Por que as crianças devem emitir oito vezes menos CO2 que seus avós

As emissões globais de CO2 precisam cair vertiginosamente nas próximas décadas para que o mundo atenda às metas do Acordo de Paris de limitar o aquecimento global a “bem abaixo de 2° C” e, idealmente, abaixo de 1,5° C.

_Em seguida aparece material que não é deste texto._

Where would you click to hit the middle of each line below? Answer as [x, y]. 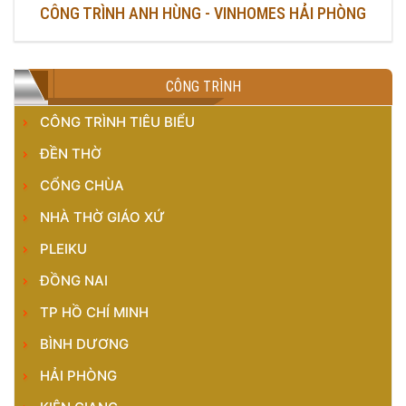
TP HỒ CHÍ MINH [94, 312]
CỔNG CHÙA [82, 185]
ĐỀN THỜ [71, 154]
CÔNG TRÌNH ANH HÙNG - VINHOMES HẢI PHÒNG [203, 13]
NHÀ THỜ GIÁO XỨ [102, 217]
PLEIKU [63, 249]
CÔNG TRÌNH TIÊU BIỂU [117, 122]
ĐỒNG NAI [74, 280]

Para que esses objetivos sejam alcançados, os jovens teriam que viver a maior parte de suas vidas sem contribuir significativamente para as emissões globais. Essencialmente, eles teriam menos emissões de CO2 “permitidas” durante a vida útil, em comparação com as gerações mais antigas.

Para determinar quão menores seriam seus limites pessoais de CO2, o Carbon Brief combinou dados históricos sobre emissões e população com projeções para o futuro. Em um mundo onde o aquecimento é limitado a 1,5 ° C, a pessoa média nascida hoje pode emitir apenas um oitavo das emissões vitalícias de alguém nascido em 1950.

A ferramenta interativa desenvolvida pelo Carbon Brief mostra o tamanho do “orçamento de carbono” de cada pessoa durante a vida – com base em quando e onde elas nasceram.

Ele analisa dois cenários diferentes: um em que o mundo limita o aquecimento a bem abaixo de 2 ° C acima dos níveis pré-industriais até 2100; e um aquecimento foi limitado a 1.5C.

Também considera duas maneiras diferentes de compartilhar futuras emissões permitidas: uma onde cada país rastreia caminhos “ótimos” retirados de modelos; e outra, focada na igualdade, onde cada pessoa pode usar a mesma porção de emissões futuras, não importa onde moram.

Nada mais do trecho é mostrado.